Los motivos de fondo y una salida estratégica

Los elementos citados por los poderosos no explican las causas de fondo por las cuales existen frenos y resistencias a una implementación decidida de políticas destinadas a salvar el planeta. Como se señala en el Documento adoptado por el III Congreso de la Liga Internacional Socialista (LIS), titulado “El desafío de nuestra época: crisis socioambiental, revolución y transición socialista”: “La matriz de producción y consumo subordinada a la ganancia privada, con su régimen de propiedad privada de grandes corporaciones, con las fronteras nacionales que dividen de forma artificial a los pueblos del mundo, y sus consecuencias en materia socioambiental colocan a la civilización humana tal como la conocemos ante un desafío epocal nunca planteado como hasta ahora. Luchamos por una reorganización integral de la economía, las relaciones sociales, la vida política y la construcción de un vínculo de la humanidad con la naturaleza, basado en otra racionalidad: sin la lógica del capital y la acumulación privada como ley suprema”.

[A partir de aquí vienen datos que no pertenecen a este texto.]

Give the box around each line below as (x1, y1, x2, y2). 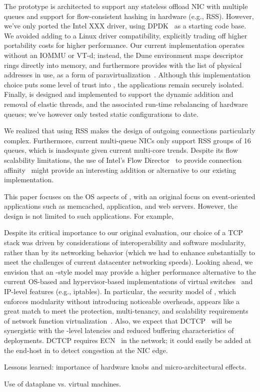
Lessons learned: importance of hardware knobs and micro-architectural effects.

En contraposición a las concepciones reformistas expresadas en el Manifiesto del Congreso 2025 del Secretariado Unificado, es necesario plantear definiciones estratégicas. “…Para un proyecto revolucionario internacional que se propone encabezar revoluciones para tomar el poder y construir la transición al socialismo, es directamente decisivo contar con un programa de medidas “puente” para la remediación socioambiental del desastre con el cual la humanidad cargará una vez superado el capitalismo. Todo ello en la perspectiva de recuperar eso que Marx llamaba el metabolismo de la sociedad humana con la naturaleza, fracturado por la lógica de la acumulación privada”.